_What to work on_
Copy every line from the one that holds "С приближением частот" to the end of the records below, exactly and with nothing else, but without any pictures.

[Collection entries]
==========

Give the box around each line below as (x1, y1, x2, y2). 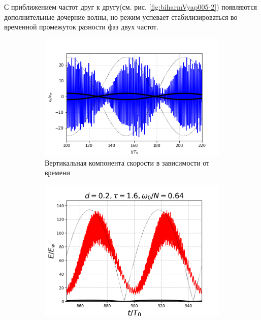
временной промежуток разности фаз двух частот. (4, 21, 159, 32)
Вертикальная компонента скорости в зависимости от (45, 157, 210, 168)
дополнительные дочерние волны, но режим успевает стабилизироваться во (4, 11, 238, 22)
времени (45, 167, 70, 178)
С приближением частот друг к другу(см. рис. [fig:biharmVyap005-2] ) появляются (4, 2, 257, 12)
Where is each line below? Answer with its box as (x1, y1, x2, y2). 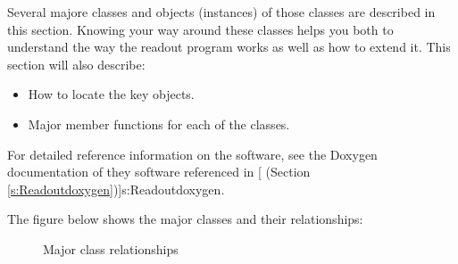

==========

_Result_
С приближением частот друг к другу(см. рис. [fig:biharmVyap005-2] ) появляются (4, 2, 257, 12)
Where is each line below? Answer with its box as (x1, y1, x2, y2). 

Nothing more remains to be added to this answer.